• WHAT YOU SHOULD DO
Starting at the line holding "windows_package| [252, 66]" and finishing at the line holding "SEE ALSO [29, 309]", transcribe the material exactly, keeping both ends but no pictures.
Segment Open
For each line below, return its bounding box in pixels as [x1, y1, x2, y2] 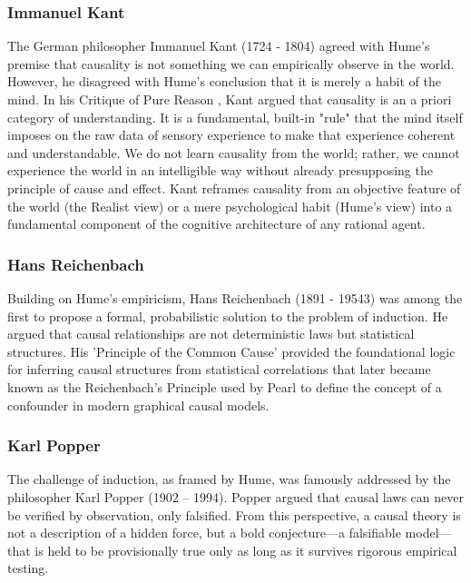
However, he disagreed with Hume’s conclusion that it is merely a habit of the [7, 72, 441, 91]
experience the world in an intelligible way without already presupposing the [7, 161, 433, 180]
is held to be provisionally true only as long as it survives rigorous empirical [34, 540, 457, 559]
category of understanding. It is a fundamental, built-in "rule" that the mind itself [7, 107, 463, 126]
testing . [7, 558, 49, 578]
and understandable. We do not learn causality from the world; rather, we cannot [7, 143, 460, 162]
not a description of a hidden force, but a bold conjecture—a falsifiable [7, 523, 401, 542]
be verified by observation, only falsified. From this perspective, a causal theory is [7, 505, 461, 524]
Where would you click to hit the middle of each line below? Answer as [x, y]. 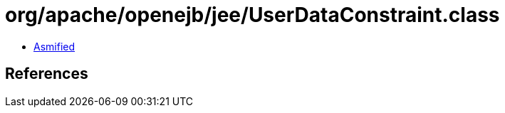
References [47, 74]
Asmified [54, 46]
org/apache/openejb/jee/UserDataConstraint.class [252, 15]
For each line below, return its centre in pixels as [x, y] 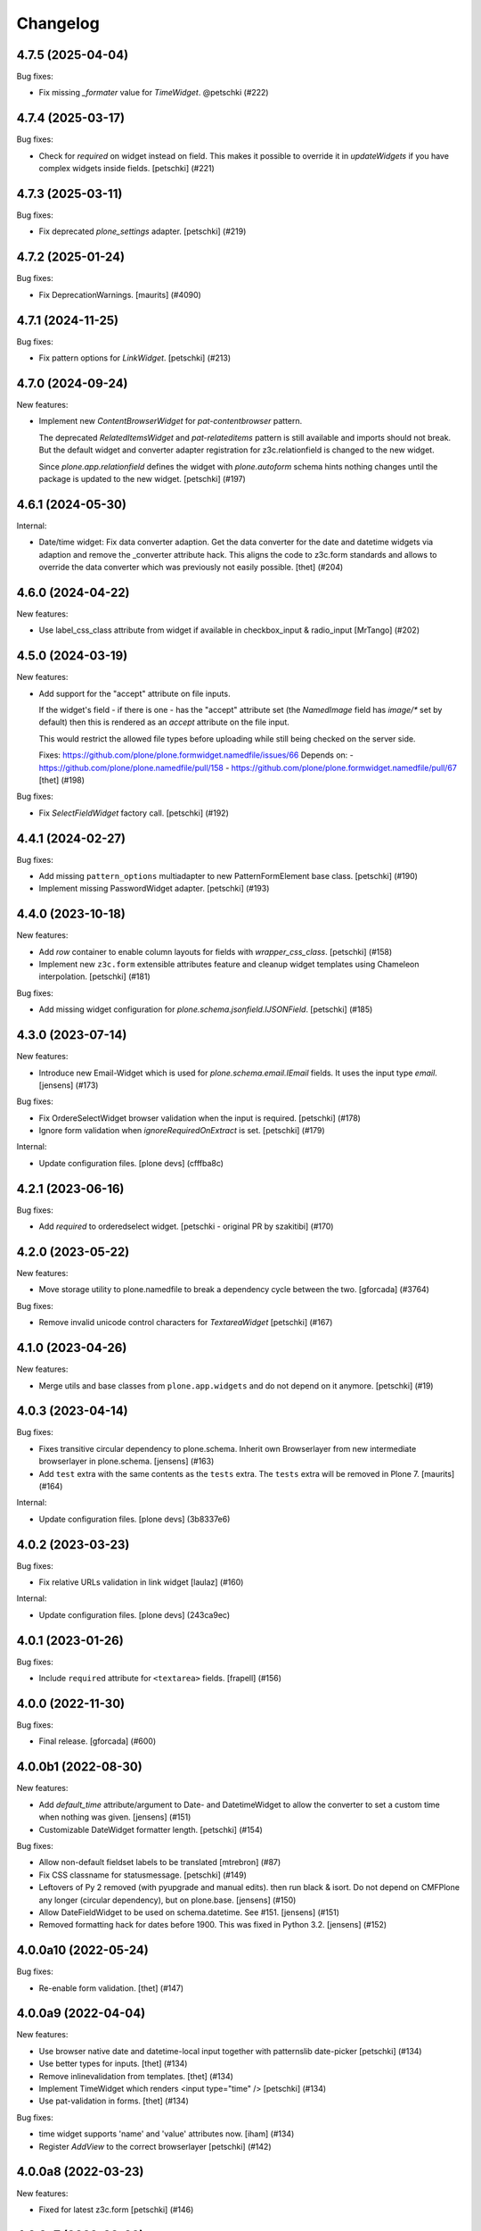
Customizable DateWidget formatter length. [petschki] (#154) [151, 1829]
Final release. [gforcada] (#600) [98, 1741]
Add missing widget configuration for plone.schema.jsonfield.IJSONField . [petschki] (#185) [206, 1009]
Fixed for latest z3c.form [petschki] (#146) [116, 2210]
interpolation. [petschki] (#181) [94, 976]
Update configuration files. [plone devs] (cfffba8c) [131, 1163]
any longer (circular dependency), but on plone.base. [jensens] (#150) [167, 1900]
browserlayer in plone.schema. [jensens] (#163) [126, 1461]
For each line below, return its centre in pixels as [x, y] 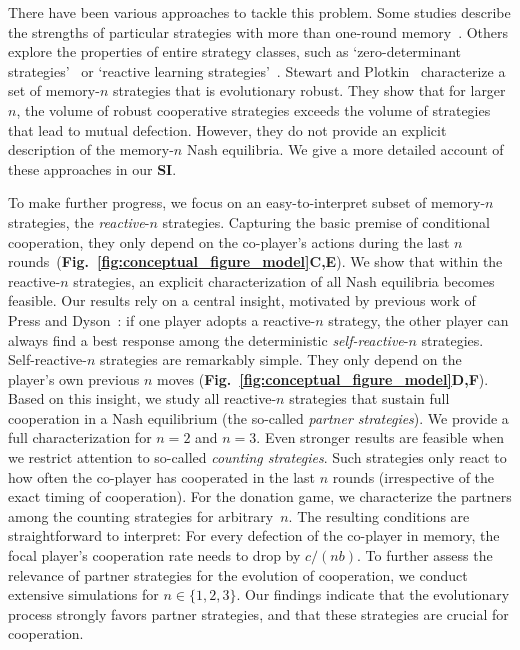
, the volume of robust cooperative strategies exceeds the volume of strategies [253, 109]
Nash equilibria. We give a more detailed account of [345, 149]
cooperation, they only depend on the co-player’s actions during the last [229, 241]
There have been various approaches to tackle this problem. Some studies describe [259, 12]
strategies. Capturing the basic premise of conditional [326, 221]
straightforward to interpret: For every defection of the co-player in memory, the [254, 535]
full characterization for [80, 437]
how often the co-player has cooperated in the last [162, 476]
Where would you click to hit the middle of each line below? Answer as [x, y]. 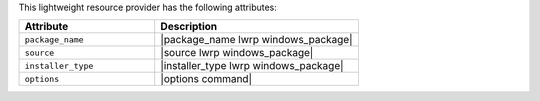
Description [189, 27]
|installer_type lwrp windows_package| [252, 66]
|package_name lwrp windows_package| [256, 40]
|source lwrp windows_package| [237, 53]
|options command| [206, 79]
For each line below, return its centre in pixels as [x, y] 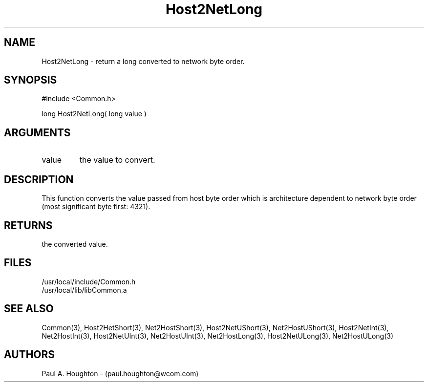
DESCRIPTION [39, 179]
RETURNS [28, 225]
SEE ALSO [29, 309]
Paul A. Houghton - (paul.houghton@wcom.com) [120, 373]
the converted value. [75, 244]
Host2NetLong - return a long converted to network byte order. [143, 61]
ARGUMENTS [37, 132]
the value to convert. [117, 160]
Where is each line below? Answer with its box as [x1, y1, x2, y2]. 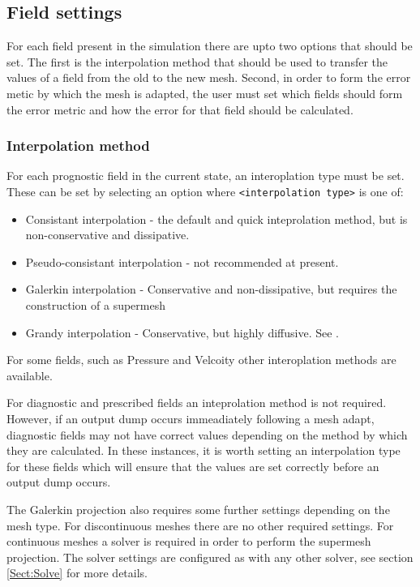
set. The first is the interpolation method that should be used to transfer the [6, 53, 388, 70]
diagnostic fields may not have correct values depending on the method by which [6, 426, 408, 443]
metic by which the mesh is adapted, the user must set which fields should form [6, 84, 403, 101]
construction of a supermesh [25, 297, 165, 314]
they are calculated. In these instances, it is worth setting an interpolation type [6, 442, 401, 459]
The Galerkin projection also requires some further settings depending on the [6, 500, 390, 517]
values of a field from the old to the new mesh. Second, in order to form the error [6, 69, 411, 86]
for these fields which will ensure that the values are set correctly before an [6, 457, 379, 474]
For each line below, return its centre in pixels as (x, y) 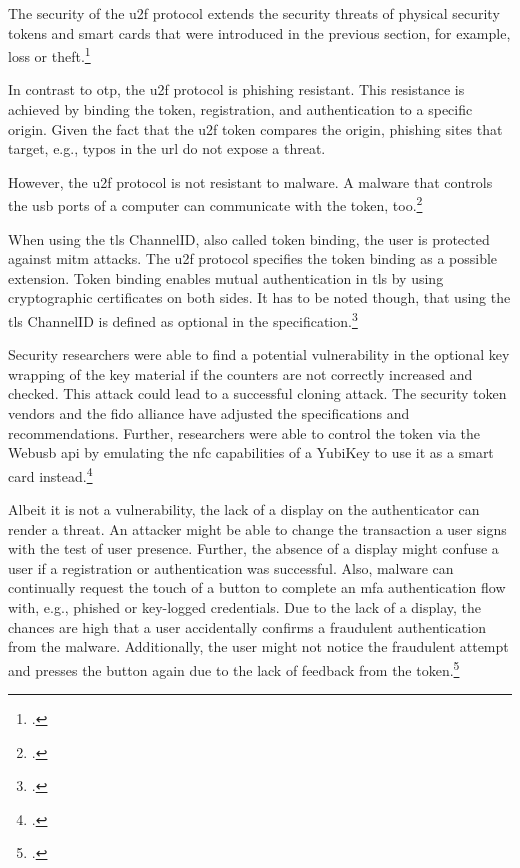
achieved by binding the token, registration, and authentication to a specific (240, 109)
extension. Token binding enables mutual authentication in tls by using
Segment Closed
• WRITTEN SOLUTION
|installer_type lwrp windows_package| [252, 66]
|package_name lwrp windows_package| [256, 40]
|source lwrp windows_package| [237, 53]
|options command| [206, 79]
For each line below, return its centre in pixels as [x, y] 
DESCRIPTION [39, 179]
RETURNS [28, 225]
SEE ALSO [29, 309]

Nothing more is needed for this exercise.